> **TASK DIRECTIONS**
So that the copy stays text only, transcribe the data below exactly and exclude the images.

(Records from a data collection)
####
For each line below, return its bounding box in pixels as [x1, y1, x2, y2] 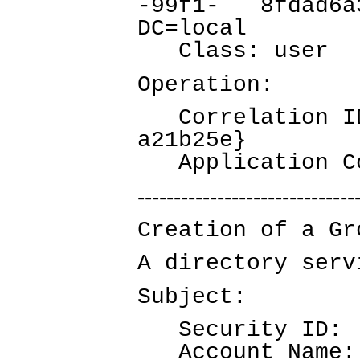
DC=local [137, 15, 247, 43]
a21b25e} [137, 127, 247, 154]
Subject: [137, 283, 247, 310]
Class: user [137, 38, 329, 65]
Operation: [137, 71, 274, 98]
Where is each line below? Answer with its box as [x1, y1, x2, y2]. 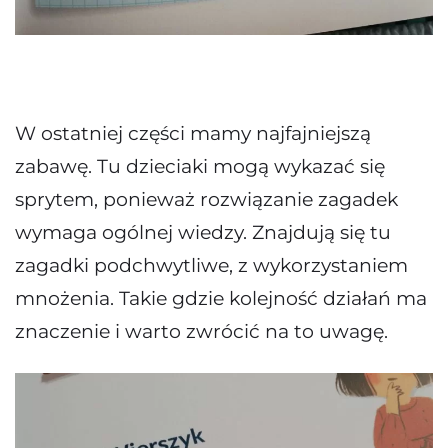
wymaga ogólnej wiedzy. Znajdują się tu [15, 221, 391, 244]
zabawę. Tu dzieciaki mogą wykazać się [15, 155, 385, 178]
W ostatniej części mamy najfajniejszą [15, 122, 371, 145]
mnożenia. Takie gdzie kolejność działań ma [15, 287, 427, 310]
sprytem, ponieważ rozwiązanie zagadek [15, 188, 398, 211]
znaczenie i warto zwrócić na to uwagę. [15, 320, 388, 343]
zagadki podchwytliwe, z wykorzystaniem [15, 254, 408, 277]
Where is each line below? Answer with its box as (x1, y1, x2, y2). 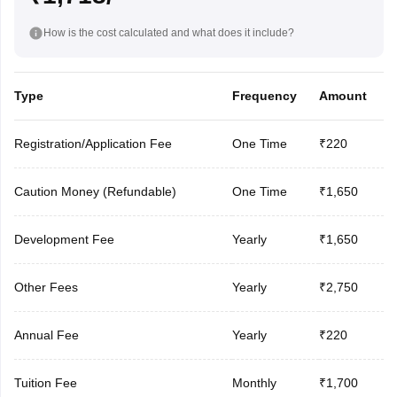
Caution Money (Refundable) (13, 183, 176, 198)
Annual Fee (13, 327, 79, 342)
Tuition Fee (13, 375, 77, 390)
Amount (318, 88, 367, 103)
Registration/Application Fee (13, 136, 172, 151)
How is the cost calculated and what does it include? (43, 26, 294, 39)
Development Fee (13, 231, 114, 246)
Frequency (231, 88, 297, 103)
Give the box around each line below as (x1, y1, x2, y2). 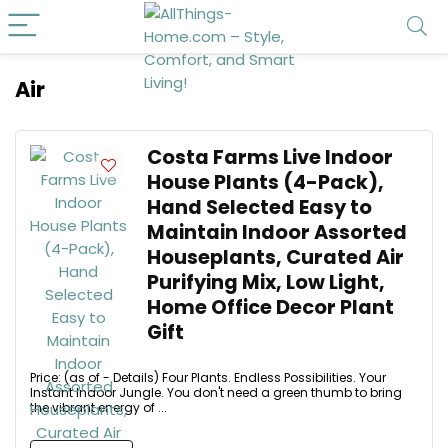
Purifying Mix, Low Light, (147, 269, 385, 296)
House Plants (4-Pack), (147, 169, 384, 196)
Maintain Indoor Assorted (147, 219, 407, 246)
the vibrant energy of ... (30, 399, 167, 416)
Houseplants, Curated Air (147, 244, 404, 271)
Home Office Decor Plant (147, 294, 394, 321)
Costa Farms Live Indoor (147, 144, 393, 171)
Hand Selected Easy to (147, 194, 372, 221)
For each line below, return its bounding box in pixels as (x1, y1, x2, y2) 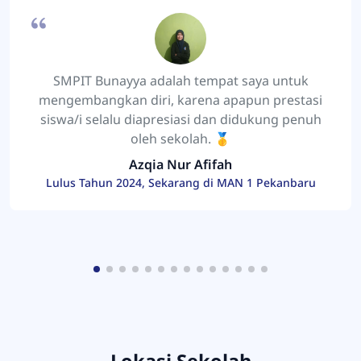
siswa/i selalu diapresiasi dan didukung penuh (39, 110, 322, 128)
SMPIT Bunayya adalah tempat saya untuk (52, 71, 309, 89)
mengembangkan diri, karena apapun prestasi (39, 90, 322, 109)
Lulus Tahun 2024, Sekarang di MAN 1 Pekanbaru (45, 174, 316, 190)
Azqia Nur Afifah (129, 155, 232, 173)
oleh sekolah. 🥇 (131, 129, 230, 147)
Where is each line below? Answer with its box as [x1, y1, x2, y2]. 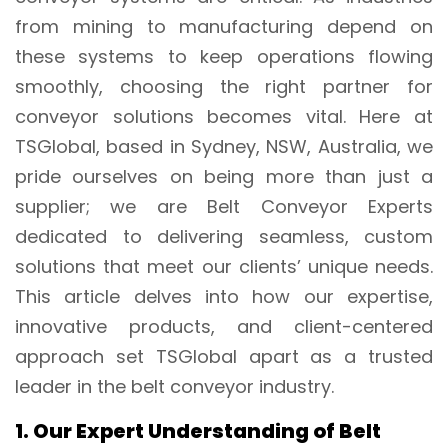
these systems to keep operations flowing [15, 43, 433, 69]
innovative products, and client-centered [15, 313, 433, 339]
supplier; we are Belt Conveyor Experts [15, 193, 433, 219]
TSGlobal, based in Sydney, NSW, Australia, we [15, 133, 433, 159]
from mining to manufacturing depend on [15, 13, 433, 39]
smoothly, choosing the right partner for [15, 73, 433, 99]
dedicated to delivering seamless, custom [15, 223, 433, 249]
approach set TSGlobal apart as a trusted [15, 343, 433, 369]
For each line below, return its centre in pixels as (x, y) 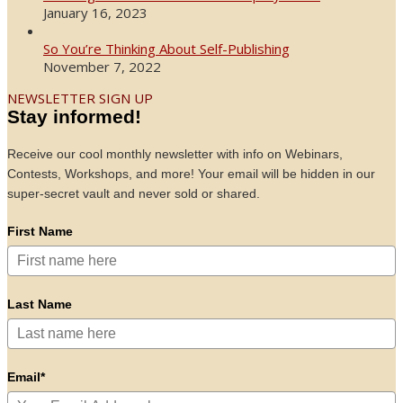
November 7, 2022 (102, 67)
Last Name (40, 304)
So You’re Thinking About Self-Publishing (166, 49)
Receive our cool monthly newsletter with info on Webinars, (175, 154)
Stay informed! (74, 117)
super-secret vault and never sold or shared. (134, 194)
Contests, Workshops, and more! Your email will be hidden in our (191, 174)
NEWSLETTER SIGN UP (80, 99)
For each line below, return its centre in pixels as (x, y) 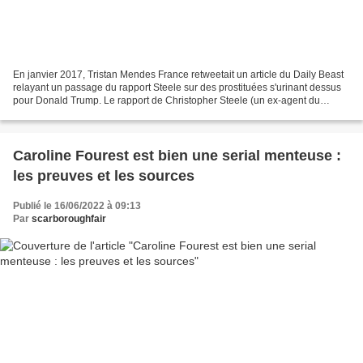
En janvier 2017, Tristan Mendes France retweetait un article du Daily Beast (178, 74)
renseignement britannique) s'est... (89, 113)
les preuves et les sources (104, 175)
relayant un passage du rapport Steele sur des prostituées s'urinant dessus (177, 87)
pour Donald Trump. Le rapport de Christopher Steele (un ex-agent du (167, 100)
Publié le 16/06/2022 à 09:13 (77, 205)
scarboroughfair (69, 218)
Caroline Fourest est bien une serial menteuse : (177, 155)
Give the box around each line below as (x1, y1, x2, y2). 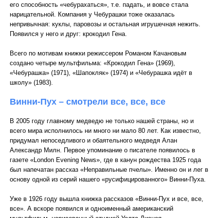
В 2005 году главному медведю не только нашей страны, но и (10, 117, 194, 125)
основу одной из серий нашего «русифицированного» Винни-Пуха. (10, 176, 206, 183)
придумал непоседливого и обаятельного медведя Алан (10, 137, 177, 144)
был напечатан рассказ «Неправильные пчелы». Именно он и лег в (10, 166, 208, 173)
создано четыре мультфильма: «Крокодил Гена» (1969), (10, 59, 175, 67)
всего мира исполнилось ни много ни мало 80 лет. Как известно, (10, 127, 201, 134)
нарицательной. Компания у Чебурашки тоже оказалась (10, 11, 175, 18)
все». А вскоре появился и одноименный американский (10, 205, 173, 212)
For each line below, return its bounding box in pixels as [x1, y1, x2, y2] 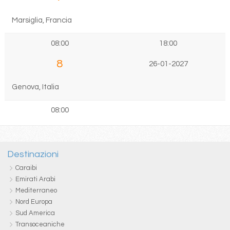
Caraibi [15, 164, 37, 172]
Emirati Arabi [15, 176, 55, 183]
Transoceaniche [15, 221, 65, 228]
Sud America [15, 209, 55, 217]
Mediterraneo [15, 187, 57, 195]
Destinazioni [7, 149, 59, 160]
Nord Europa [15, 198, 52, 206]
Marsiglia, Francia [11, 16, 72, 24]
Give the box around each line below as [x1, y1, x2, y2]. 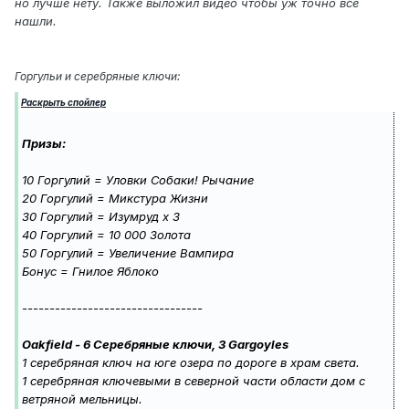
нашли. [15, 14, 57, 29]
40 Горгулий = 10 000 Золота [22, 227, 191, 243]
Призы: [22, 136, 66, 152]
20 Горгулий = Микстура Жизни [22, 191, 208, 206]
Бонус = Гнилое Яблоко [22, 264, 159, 279]
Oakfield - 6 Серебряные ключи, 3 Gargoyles [22, 337, 288, 352]
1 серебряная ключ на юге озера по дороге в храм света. [22, 355, 360, 371]
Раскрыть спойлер [21, 97, 106, 109]
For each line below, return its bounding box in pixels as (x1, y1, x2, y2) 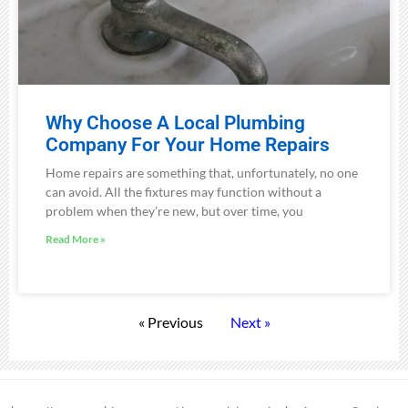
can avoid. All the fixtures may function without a (46, 183, 321, 199)
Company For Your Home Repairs (46, 133, 330, 156)
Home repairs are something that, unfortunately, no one (46, 164, 358, 180)
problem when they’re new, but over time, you (46, 202, 303, 219)
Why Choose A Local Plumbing (46, 111, 305, 134)
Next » (229, 312, 270, 331)
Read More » (46, 231, 106, 246)
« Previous (138, 312, 203, 331)
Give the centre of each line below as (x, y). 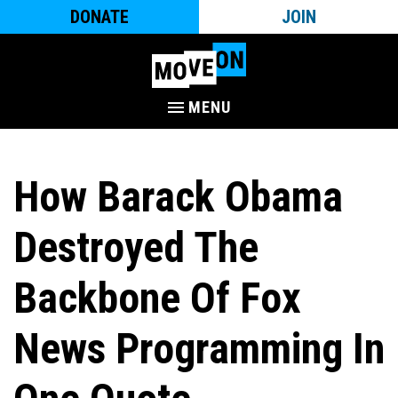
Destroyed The (136, 247)
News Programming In (199, 349)
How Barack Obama (178, 197)
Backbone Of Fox (157, 298)
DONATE (99, 17)
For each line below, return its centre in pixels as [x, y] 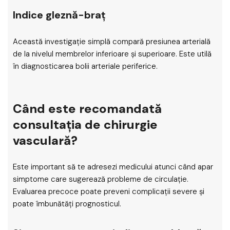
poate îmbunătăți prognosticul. [67, 204]
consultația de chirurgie [85, 124]
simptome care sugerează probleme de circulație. [101, 179]
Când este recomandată [87, 109]
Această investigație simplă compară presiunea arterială [112, 42]
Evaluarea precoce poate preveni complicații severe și [109, 191]
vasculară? [45, 140]
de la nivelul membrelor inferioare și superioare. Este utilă [112, 54]
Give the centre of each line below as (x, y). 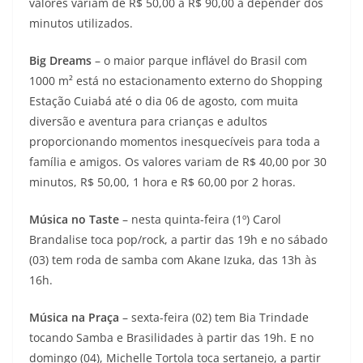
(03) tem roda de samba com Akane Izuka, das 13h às (173, 259)
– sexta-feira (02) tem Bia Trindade (214, 317)
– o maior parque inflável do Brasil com (199, 60)
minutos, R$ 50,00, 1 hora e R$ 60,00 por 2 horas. (162, 181)
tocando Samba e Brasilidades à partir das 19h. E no (171, 337)
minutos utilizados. (81, 23)
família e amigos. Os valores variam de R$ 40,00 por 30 (178, 161)
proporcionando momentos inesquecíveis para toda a (175, 141)
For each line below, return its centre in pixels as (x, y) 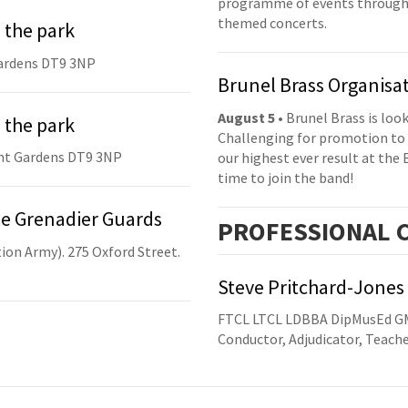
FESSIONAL (328, 231)
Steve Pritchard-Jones (311, 286)
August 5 (246, 117)
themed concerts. (272, 23)
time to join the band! (286, 177)
####
> **OUTPUT BELOW**
For each line below, return its bounding box in pixels as [x1, y1, x2, y2] 
DC=local [137, 15, 247, 43]
a21b25e} [137, 127, 247, 154]
Subject: [137, 283, 247, 310]
Class: user [137, 38, 329, 65]
Operation: [137, 71, 274, 98]
Where is each line below? Answer with its box as [x1, y1, x2, y2]. 
wymaga ogólnej wiedzy. Znajdują się tu [15, 221, 391, 244]
zabawę. Tu dzieciaki mogą wykazać się [15, 155, 385, 178]
W ostatniej części mamy najfajniejszą [15, 122, 371, 145]
mnożenia. Takie gdzie kolejność działań ma [15, 287, 427, 310]
sprytem, ponieważ rozwiązanie zagadek [15, 188, 398, 211]
znaczenie i warto zwrócić na to uwagę. [15, 320, 388, 343]
zagadki podchwytliwe, z wykorzystaniem [15, 254, 408, 277]
Where is each line below? Answer with its box as (x1, y1, x2, y2). 
Caution Money (Refundable) (13, 183, 176, 198)
Annual Fee (13, 327, 79, 342)
Tuition Fee (13, 375, 77, 390)
Amount (318, 88, 367, 103)
Registration/Application Fee (13, 136, 172, 151)
How is the cost calculated and what does it include? (43, 26, 294, 39)
Development Fee (13, 231, 114, 246)
Frequency (231, 88, 297, 103)
Give the box around each line below as (x1, y1, x2, y2). 
Purifying Mix, Low Light, (147, 269, 385, 296)
House Plants (4-Pack), (147, 169, 384, 196)
Maintain Indoor Assorted (147, 219, 407, 246)
the vibrant energy of ... (30, 399, 167, 416)
Houseplants, Curated Air (147, 244, 404, 271)
Home Office Decor Plant (147, 294, 394, 321)
Costa Farms Live Indoor (147, 144, 393, 171)
Hand Selected Easy to (147, 194, 372, 221)
For each line below, return its bounding box in pixels as (x1, y1, x2, y2) 
siswa/i selalu diapresiasi dan didukung penuh (39, 110, 322, 128)
SMPIT Bunayya adalah tempat saya untuk (52, 71, 309, 89)
mengembangkan diri, karena apapun prestasi (39, 90, 322, 109)
Lulus Tahun 2024, Sekarang di MAN 1 Pekanbaru (45, 174, 316, 190)
Azqia Nur Afifah (129, 155, 232, 173)
oleh sekolah. 🥇 (131, 129, 230, 147)
Where is each line below? Answer with its box as [x1, y1, x2, y2]. 
these systems to keep operations flowing [15, 43, 433, 69]
innovative products, and client-centered [15, 313, 433, 339]
supplier; we are Belt Conveyor Experts [15, 193, 433, 219]
TSGlobal, based in Sydney, NSW, Australia, we [15, 133, 433, 159]
from mining to manufacturing depend on [15, 13, 433, 39]
smoothly, choosing the right partner for [15, 73, 433, 99]
dedicated to delivering seamless, custom [15, 223, 433, 249]
approach set TSGlobal apart as a trusted [15, 343, 433, 369]
For each line below, return its centre in pixels as (x, y) 
November 7, 2022 (102, 67)
Last Name (40, 304)
So You’re Thinking About Self-Publishing (166, 49)
Receive our cool monthly newsletter with info on Webinars, (175, 154)
Stay informed! (74, 117)
super-secret vault and never sold or shared. (134, 194)
Contests, Workshops, and more! Your email will be hidden in our (191, 174)
NEWSLETTER SIGN UP (80, 99)
For each line below, return its centre in pixels as (x, y) 
En janvier 2017, Tristan Mendes France retweetait un article du Daily Beast (178, 74)
renseignement britannique) s'est... (89, 113)
les preuves et les sources (104, 175)
relayant un passage du rapport Steele sur des prostituées s'urinant dessus (177, 87)
pour Donald Trump. Le rapport de Christopher Steele (un ex-agent du (167, 100)
Publié le 16/06/2022 à 09:13 (77, 205)
scarboroughfair (69, 218)
Caroline Fourest est bien une serial menteuse : (177, 155)
Give the box around each line below as (x1, y1, x2, y2). 
В 2005 году главному медведю не только нашей страны, но и (10, 117, 194, 125)
основу одной из серий нашего «русифицированного» Винни-Пуха. (10, 176, 206, 183)
придумал непоседливого и обаятельного медведя Алан (10, 137, 177, 144)
был напечатан рассказ «Неправильные пчелы». Именно он и лег в (10, 166, 208, 173)
создано четыре мультфильма: «Крокодил Гена» (1969), (10, 59, 175, 67)
всего мира исполнилось ни много ни мало 80 лет. Как известно, (10, 127, 201, 134)
нарицательной. Компания у Чебурашки тоже оказалась (10, 11, 175, 18)
все». А вскоре появился и одноименный американский (10, 205, 173, 212)
For each line below, return its bounding box in pixels as [x1, y1, x2, y2] 
Caraibi [15, 164, 37, 172]
Emirati Arabi [15, 176, 55, 183]
Transoceaniche [15, 221, 65, 228]
Sud America [15, 209, 55, 217]
Mediterraneo [15, 187, 57, 195]
Destinazioni [7, 149, 59, 160]
Nord Europa [15, 198, 52, 206]
Marsiglia, Francia [11, 16, 72, 24]
Give the box around each line below as [x1, y1, x2, y2]. 
нашли. [15, 14, 57, 29]
40 Горгулий = 10 000 Золота [22, 227, 191, 243]
Призы: [22, 136, 66, 152]
20 Горгулий = Микстура Жизни [22, 191, 208, 206]
Бонус = Гнилое Яблоко [22, 264, 159, 279]
Oakfield - 6 Серебряные ключи, 3 Gargoyles [22, 337, 288, 352]
1 серебряная ключ на юге озера по дороге в храм света. [22, 355, 360, 371]
Раскрыть спойлер [21, 97, 106, 109]
For each line below, return its bounding box in pixels as (x1, y1, x2, y2) 
can avoid. All the fixtures may function without a (46, 183, 321, 199)
Company For Your Home Repairs (46, 133, 330, 156)
Home repairs are something that, unfortunately, no one (46, 164, 358, 180)
problem when they’re new, but over time, you (46, 202, 303, 219)
Why Choose A Local Plumbing (46, 111, 305, 134)
Next » (229, 312, 270, 331)
Read More » (46, 231, 106, 246)
« Previous (138, 312, 203, 331)
Give the centre of each line below as (x, y). 
Destroyed The (136, 247)
News Programming In (199, 349)
How Barack Obama (178, 197)
Backbone Of Fox (157, 298)
DONATE (99, 17)
For each line below, return its centre in pixels as [x, y] 
poate îmbunătăți prognosticul. [67, 204]
consultația de chirurgie [85, 124]
simptome care sugerează probleme de circulație. [101, 179]
Când este recomandată [87, 109]
Această investigație simplă compară presiunea arterială [112, 42]
Evaluarea precoce poate preveni complicații severe și [109, 191]
vasculară? [45, 140]
de la nivelul membrelor inferioare și superioare. Este utilă [112, 54]
Give the centre of each line below as (x, y). 
(03) tem roda de samba com Akane Izuka, das 13h às (173, 259)
– sexta-feira (02) tem Bia Trindade (214, 317)
– o maior parque inflável do Brasil com (199, 60)
minutos, R$ 50,00, 1 hora e R$ 60,00 por 2 horas. (162, 181)
tocando Samba e Brasilidades à partir das 19h. E no (171, 337)
minutos utilizados. (81, 23)
família e amigos. Os valores variam de R$ 40,00 por 30 (178, 161)
proporcionando momentos inesquecíveis para toda a (175, 141)
For each line below, return its centre in pixels as (x, y) 
FESSIONAL (328, 231)
Steve Pritchard-Jones (311, 286)
August 5 (246, 117)
themed concerts. (272, 23)
time to join the band! (286, 177)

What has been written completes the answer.